Listed below are some common investment casting materials;

  • Carbon Steel
  • Stainless Steel Alloys
  • Brass
  • Aluminum
  • Glass
Carbon steel. Image Credit: Thungsarn

Carbon Steel

Carbon steel is a popular investment casting material. This is in part due to its low cost, mechanical strength, and the fact that cast parts can be heat treated or surface hardened after casting to improve their mechanical properties. Typical examples include valve bodies and pipe fittings. 

Stainless Steel Alloys

Stainless steel is popular for its resistance to corrosion. However, stainless steel is significantly more expensive than carbon steel. Typical examples of stainless steel items include valve discs and corrosion-resistant pump bodies. 


Brass alloys resist corrosion and conduct thermal energy well. They also have good mechanical strength. Due to their thermal conductivity, brass investment castings are often used in heat sinks or heat exchanger components.


Aluminum alloys have low melting points, good corrosion resistance, high thermal conductivity, and favorable strength-to-weight ratios. Aluminum also has a relatively low melting point which makes investment casting less energy-intensive. Typical applications can include heat exchangers and electric motor housings. 


Glass can be cast using a number of techniques. However, investment casting produces parts with intricate and precise geometries that aren’t achievable through sand casting. Investment casting gets used to make designs that would be impossible using traditional glass forming techniques. 

Investment Casting Advantages

Listed below are some common investment casting advantages:

  • Size Range
  • Versatile and Intricate Shapes
  • Accurate and Smooth Surfaces
  • Dimensional Accuracy
  • Quality and Integrity
  • Almost Any Metal Can Be Cast
  • No Flash or Parting Lines
  • Effective Utilization of Metal
  • Fewer Environmental Hazards From the Foundry Process
Investment casting manufacturing. Image Credit:

Size Range

Investment-cast parts can weigh anywhere from a few grams to a few hundred kilograms. Anything larger is better suited to other casting methods such as sand casting. 
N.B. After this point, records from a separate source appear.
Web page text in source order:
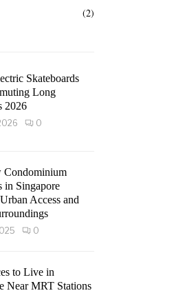
(2)
Skateboards
Long
2026
0
Condominium
in Singapore
Access and
0
to Live in
Near MRT Stations
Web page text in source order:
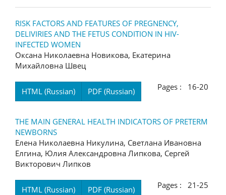
RISK FACTORS AND FEATURES OF PREGNENCY,
DELIVIRIES AND THE FETUS CONDITION IN HIV-
INFECTED WOMEN
Оксана Николаевна Новикова, Екатерина
Михайловна Швец
HTML (Russian) PDF (Russian) Pages : 16-20
THE MAIN GENERAL HEALTH INDICATORS OF PRETERM
NEWBORNS
Елена Николаевна Никулина, Светлана Ивановна
Елгина, Юлия Александровна Липкова, Сергей
Викторович Липков
HTML (Russian) PDF (Russian) Pages : 21-25
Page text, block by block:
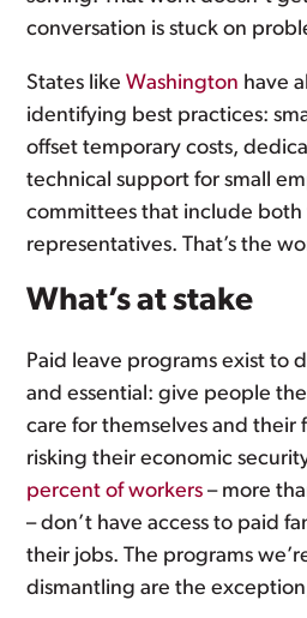
conversation is stuck on
States likeWashington have
identifying best practices:
offset temporary costs,
technical support for small
committees that include
representatives. That’s the
What’s at stake
Paid leave programs exist to
and essential: give people
care for themselves and their
risking their economic
percent of workers – more
– don’t have access to paid
their jobs. The programs
dismantling are the

Versatile and Intricate Shapes

Investment casting is well suited to parts that have thin, intricate features and which require a smooth surface finish. Parts can be built from different wax patterns to produce complex designs. 

Accurate and Smooth Surfaces

Investment casting patterns are often produced by injection molding wax into a polished mold. These patterns are then coated with a ceramic slurry that coats the surface of the wax pattern. As such, investment-cast parts can achieve a surface roughness of around 125 Ra (compared to sand castings that have a roughness of around 250 Ra).

Dimensional Accuracy

Investment-cast parts have excellent dimensional accuracy when the wax patterns are produced from the same set of precisely machined metal molds. Each time a wax pattern is molded, it will have consistent dimensional accuracy. 

Quality and Integrity

Investment casting patterns are typically produced from high-quality steel molds which are machined to precise tolerances and can be polished to create parts with smooth surfaces. 
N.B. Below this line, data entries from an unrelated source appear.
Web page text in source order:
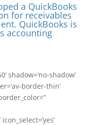
a QuickBooks
for receivables
QuickBooks is
accounting
shadow=’no-shadow’
border-thin’
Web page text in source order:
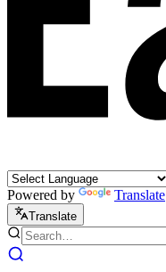
Powered by Translate
Translate

Almost Any Metal Can Be Cast

Almost any metal can be cast using the investment process provided the metal's melting temperature is not too high for the ceramic mold. Metals like carbon steel and aluminum are common choices.  

No Flash or Parting Lines

Because the investment casting mold is destroyed upon use, it contains only a single cavity; there are no parting lines or seams that could show up in the final part. This also prevents flash from forming which ultimately reduces the need for post-processing. 
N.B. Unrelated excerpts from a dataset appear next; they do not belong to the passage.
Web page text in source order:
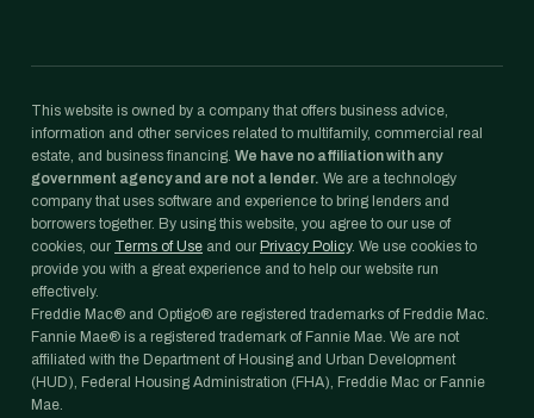
This website is owned by a company that offers business advice,
information and other services related to multifamily, commercial real
estate, and business financing. We have no affiliation with any
government agency and are not a lender. We are a technology
company that uses software and experience to bring lenders and
borrowers together. By using this website, you agree to our use of
cookies, our Terms of Use and our Privacy Policy. We use cookies to
provide you with a great experience and to help our website run
effectively.
Freddie Mac® and Optigo® are registered trademarks of Freddie Mac.
Fannie Mae® is a registered trademark of Fannie Mae. We are not
affiliated with the Department of Housing and Urban Development
(HUD), Federal Housing Administration (FHA), Freddie Mac or Fannie
Mae.

Effective Utilization of Metal

Unlike subtractive technologies like CNC machining, investment casting produces very little metal waste. Apart from the sprue and gates, all the metal is used in the final component, and very little post-processing is required. The material from the sprue and gates can also be remelted for use in the next production run.

Fewer Environmental Hazards From the Foundry Process

The wax used during investment casting can often be recycled and reused. It is inert and not hazardous. The ceramic mold material can also be recycled as a filler for concrete. This makes investment casting an environmentally friendly manufacturing process compared to many others.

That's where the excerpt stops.